Molecular biologists Nick Goldman and Ewan Birney at the European Bioinformatics Institute (EBI) published their research in a recent edition of Nature. While some Harvard researchers did something similar last year, they were only able to cram a measly 700 terabits per gram of information onto the double helix. The EBI team tripled that capacity.
The researchers converted their data into binary code, then converted it into trinary code (0s, 1s, and 2s). The data was then rewritten as strings of DNA chemical bases (As, Gs, Cs, and Ts). By encoding the information multiple times, they ensured it could be read back with 100% accuracy. As a test, they encoded several of Shakespeare’s sonnets, some photos, and Martin Luther King’s “I Have a Dream Speech.”

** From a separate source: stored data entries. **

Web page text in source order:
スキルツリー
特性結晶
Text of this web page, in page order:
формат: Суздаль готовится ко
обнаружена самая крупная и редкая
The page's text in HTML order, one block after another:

“We already know that DNA is a robust way to store information because we can extract it from wooly mammoth bones, which date back tens of thousands of years, and make sense of it,” Goldman said. “It’s also incredibly small, dense and does not need any power for storage, so shipping and keeping it is easy.”

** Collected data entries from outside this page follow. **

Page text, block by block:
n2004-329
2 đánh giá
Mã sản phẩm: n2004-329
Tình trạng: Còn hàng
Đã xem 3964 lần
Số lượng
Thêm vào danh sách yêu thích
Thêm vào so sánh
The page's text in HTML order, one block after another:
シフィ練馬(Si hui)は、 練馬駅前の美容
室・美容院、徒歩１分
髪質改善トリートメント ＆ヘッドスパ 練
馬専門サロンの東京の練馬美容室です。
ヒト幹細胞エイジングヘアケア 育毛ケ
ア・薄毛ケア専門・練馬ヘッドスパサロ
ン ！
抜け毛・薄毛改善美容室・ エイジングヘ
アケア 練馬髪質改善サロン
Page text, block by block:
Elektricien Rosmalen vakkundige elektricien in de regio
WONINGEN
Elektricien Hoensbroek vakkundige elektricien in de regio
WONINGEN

It’s still incredibly expensive, largely because of the costs of DNA synthesis, but those costs are dropping and the technology could be cost effective within the next 50 years. (At current prices, it would only make sense to use the technology if you planned to store the data for 500 years or more.) Two other problems: you can only write the data once, and you have to sequence large chunks of DNA to find any given piece of information.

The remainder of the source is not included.